Inside render_fragment
, we rebuild the URL and use phantomjs
to re-fetch the full HTML page of the same URL. We have to rebuild the URL because we don't want to use the original URL which includes ?_escaped_fragment
in it since it can cause a recursive issue (can you explain why?).
Let's talk a bit about PhantomJS (http://phantomjs.org/). It is a Headless Webkit which allows you to crawl a webpage from a URL and execute the Javascript code in the website just like a normal browser. By using PhantomJS, we can fetch the full HTML code from a certain URL. It requires us to write a bit of code but it does not take much time to understand. As you can see in render_fragment
method, we execute the shell command: phantomjs lib/snapshot/browser.js #{ url } --load-images=false
. We assume that phantomjs is installed on the computer which is serving this webpage (your local development computer or the server).
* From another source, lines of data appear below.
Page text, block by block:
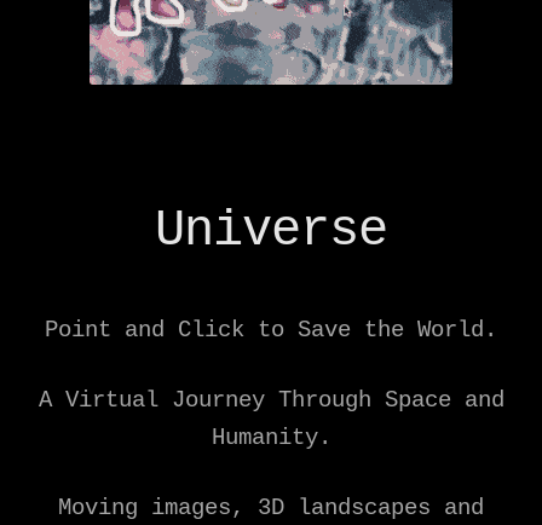
Universe
Point and Click to Save the World.
A Virtual Journey Through Space and
Humanity.
Moving images, 3D landscapes and
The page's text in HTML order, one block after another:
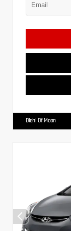
Diehl Of Moon
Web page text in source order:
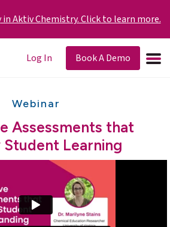
in Aktiv Chemistry. Click to learn more.
Log In Book A Demo
Webinar
Assessments that
Learning
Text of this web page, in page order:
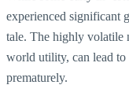
experienced significant
tale. The highly volatile
world utility, can lead to
prematurely.
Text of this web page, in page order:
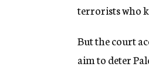
terrorists who
But the court
aim to deter
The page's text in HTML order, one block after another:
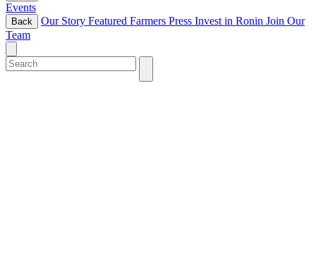
Events
Back Our Story Featured Farmers Press Invest in Ronin Join Our
Team
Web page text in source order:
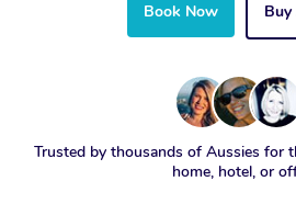
Book Now
Trusted by thousands of Aussies for
home, hotel, or
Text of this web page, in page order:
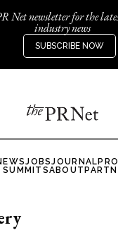
Net newsletter for the
industry news
SUBSCRIBE NOW
JOBSJOURNAL
SUMMITSABOUT
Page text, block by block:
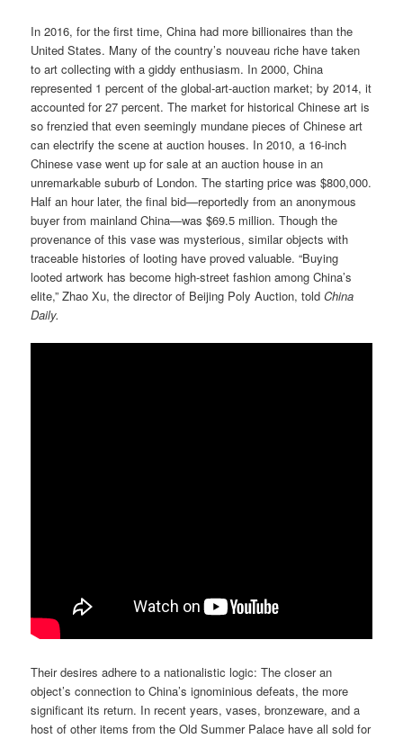
In 2016, for the first time, China had more billionaires than the
United States. Many of the country’s nouveau riche have taken
to art collecting with a giddy enthusiasm. In 2000, China
represented 1 percent of the global-art-auction market; by 2014, it
accounted for 27 percent. The market for historical Chinese art is
so frenzied that even seemingly mundane pieces of Chinese art
can electrify the scene at auction houses. In 2010, a 16-inch
Chinese vase went up for sale at an auction house in an
unremarkable suburb of London. The starting price was $800,000.
Half an hour later, the final bid—reportedly from an anonymous
buyer from mainland China—was $69.5 million. Though the
provenance of this vase was mysterious, similar objects with
traceable histories of looting have proved valuable. “Buying
looted artwork has become high-street fashion among China’s
elite,” Zhao Xu, the director of Beijing Poly Auction, toldChina
Daily.
Their desires adhere to a nationalistic logic: The closer an
object’s connection to China’s ignominious defeats, the more
significant its return. In recent years, vases, bronzeware, and a
host of other items from the Old Summer Palace have all sold for

The phantomjs command accepts 2 params: a path to the file containing the script to process the URL and the URL. Option --load-images=false
means that we do not have to make a request to load images in the HTML. Now, create lib/snapshot/browser.js
with the following content:
// Dependencies
var system = require('system'),
webpage = require('webpage');
// Arguments check
var url = system.args[1];
if (url) {
// Load page
var page = webpage.create();
// Set viewport
page.viewportSize = {
width: 1024,
height: 800
};
page.open(url, function(status) {
var attempts = 0;
function checkPageReady() {
var html;
// Evaluate page
html = page.evaluate(function() {
var content = document.getElementsByClassName("content")[0];
if (content.childElementCount > 0){
return document.getElementsByTagName('html')[0].outerHTML;
}
});
// Output HTML if defined and exit
if (html) {
console.log(html);
phantom.exit();
}
// Break if too many attempts were made
else if (attempts < 100) {
attempts++;
// Try again
setTimeout(checkPageReady, 100);
} else {
console.error('Failed to wait for the requested page to load');
phantom.exit();
}
}
if (status === 'success') {
// Check if page is fully loaded
checkPageReady();
} else {
// Otherwise, if page cannot be found, exit
phantom.exit();
}
});
}
Again, it is a bit long but not too complex to understand. The main function to look at is the page.open(url...
. It is the function to fetch the HTML from a URL. However, different to curl, this function will also execute any javascript code presenting in the fetched HTML code. Because we want to make sure the HTML is fully rendered, we have to call page.evaluate
to check if the HTML currently contains any special element to indicate that the content has been fully loaded. Of course, this is totally application-dependent. For example, you might set attribute data-ready
of the <body>
tag to true
in your Angular code to say that the page has been fully loaded, and then check the corresponding attribute in the page.evaluate
function. When the needed element is presented, we use console.log
to write the output to the console, which will be assigned to the body
variable inside render_fragment
method. We also call checkPageReady()
recursively to check if HTML is fully loaded, and the attempts
variable is to prevent it from waiting for eternally.
As you can see, this is one of a solution we can use to tackle the issue of SEO in a single-page app. However, pre-rendering like this costs server resources and no caching is done here. It would be better to cache the HTML files so we only have to generate them once. You can also consider third-party services even though they are often expensive. Another thing to note is that sometimes no matter how you configure, Google just does not work the way you want.
I hope this is helpful. Happy coding!